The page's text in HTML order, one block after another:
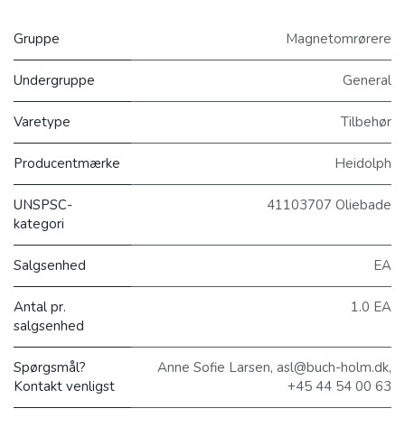
Gruppe Magnetomrørere
Undergruppe General
Varetype Tilbehør
Producentmærke Heidolph
UNSPSC-
kategori
41103707 Oliebade
Salgsenhed EA
Antal pr.
salgsenhed
1.0 EA
Spørgsmål?
Kontakt venligst
Anne Sofie Larsen, asl@buch-holm.dk,
+45 44 54 00 63
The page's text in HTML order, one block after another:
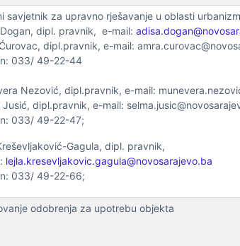
savjetnik za upravno rješavanje u oblasti
dipl. pravnik, e-mail:
dipl.pravnik, e-mail:
033/ 49-22-44
Nezović, dipl.pravnik, e-mail:
Jusić, dipl.pravnik, e-mail:
033/ 49-22-47;
Gagula, dipl. pravnik,
lejla.kresevljakovic.gagula@novosarajevo.ba
033/ 49-22-66;
odobrenja za upotrebu objekta
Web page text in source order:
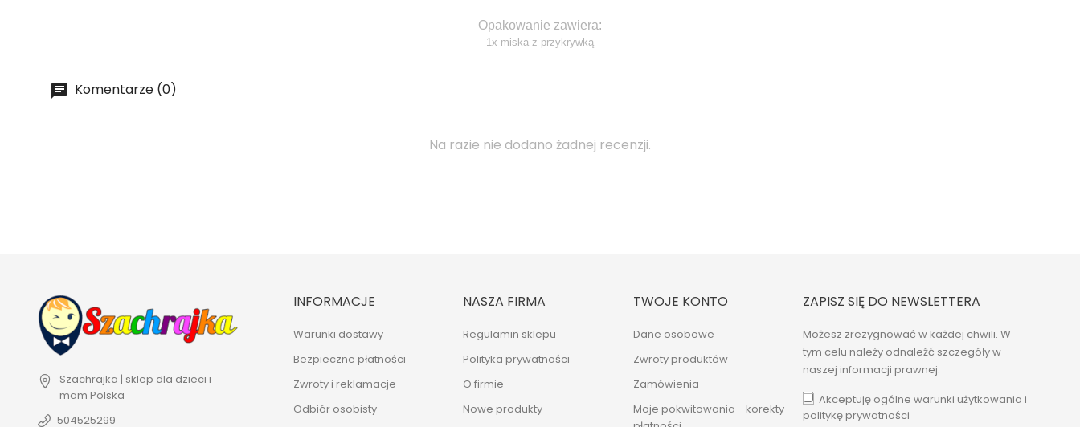
Opakowanie zawiera:
1x miska z przykrywką
Komentarze (0)
Na razie nie dodano żadnej recenzji.
Szachrajka | sklep dla dzieci i
mam Polska
504525299
INFORMACJE
Warunki dostawy
Bezpieczne płatności
Zwroty i reklamacje
Odbiór osobisty
NASZA FIRMA
Regulamin sklepu
Polityka prywatności
O firmie
Nowe produkty
TWOJE KONTO
Dane osobowe
Zwroty produktów
Zamówienia
Moje pokwitowania - korekty
ZAPISZ SIĘ DO NEWSLETTERA
Możesz zrezygnować w każdej chwili. W
tym celu należy odnaleźć szczegóły w
naszej informacji prawnej.
Akceptuję ogólne warunki użytkowania i
politykę prywatności
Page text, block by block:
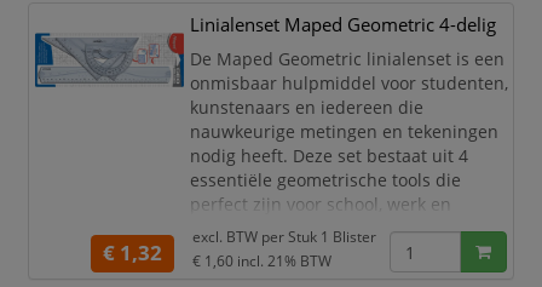
mee naar werk en/of school kunt
nemen.
Linialenset Maped Geometric 4-delig
De Maped Geometric linialenset is een
onmisbaar hulpmiddel voor studenten,
kunstenaars en iedereen die
nauwkeurige metingen en tekeningen
nodig heeft. Deze set bestaat uit 4
essentiële geometrische tools die
perfect zijn voor school, werk en
creatief gebruik.
Gemaakt van duurzaam en doorzichtig
€ 1,32
excl. BTW per Stuk 1 Blister
€ 1,60 incl. 21% BTW
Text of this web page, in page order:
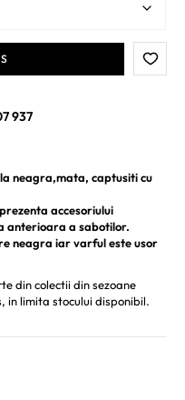
937
neagra,mata, captusiti cu
accesoriului
anterioara a sabotilor.
neagra iar varful este usor
din colectii din sezoane
in limita stocului disponibil.
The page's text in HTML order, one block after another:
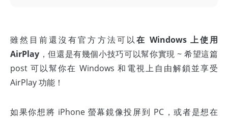
雖然目前還沒有官方方法可以在 Windows 上使用
AirPlay ，但還是有幾個小技巧可以幫你實現 ~ 希望這篇
post 可以幫你在 Windows 和電視上自由解鎖並享受
AirPlay 功能！
如果你想將 iPhone 螢幕鏡像投屏到 PC，或者是想在
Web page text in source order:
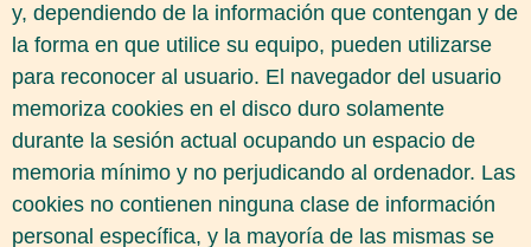
y, dependiendo de la información que contengan y de
la forma en que utilice su equipo, pueden utilizarse
para reconocer al usuario. El navegador del usuario
memoriza cookies en el disco duro solamente
durante la sesión actual ocupando un espacio de
memoria mínimo y no perjudicando al ordenador. Las
cookies no contienen ninguna clase de información
personal específica, y la mayoría de las mismas se
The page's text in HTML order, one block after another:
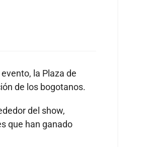
la Plaza de
de los bogotanos.
del show,
que han ganado
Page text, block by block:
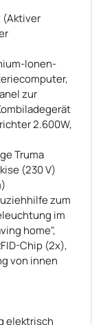
(Aktiver
Ionen-
zur
2.600W,
Truma
(230 V)
zum
im
home",
Chip (2x),
von innen
elektrisch
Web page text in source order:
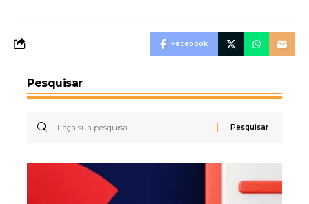
Facebook
Pesquisar
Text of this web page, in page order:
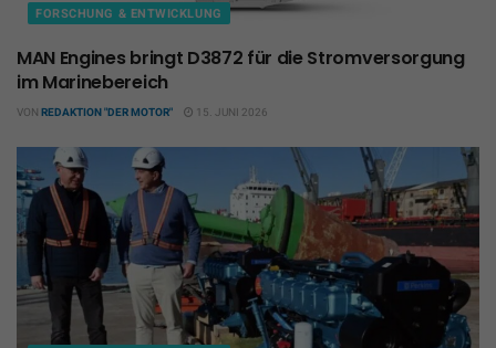
FORSCHUNG & ENTWICKLUNG
MAN Engines bringt D3872 für die Stromversorgung
im Marinebereich
VON REDAKTION "DER MOTOR" 15. JUNI 2026

* [Your task] Every line of the material above that includes the string "información" is required.

* [Result for this exercise]
y, dependiendo de la información que contengan y de
cookies no contienen ninguna clase de información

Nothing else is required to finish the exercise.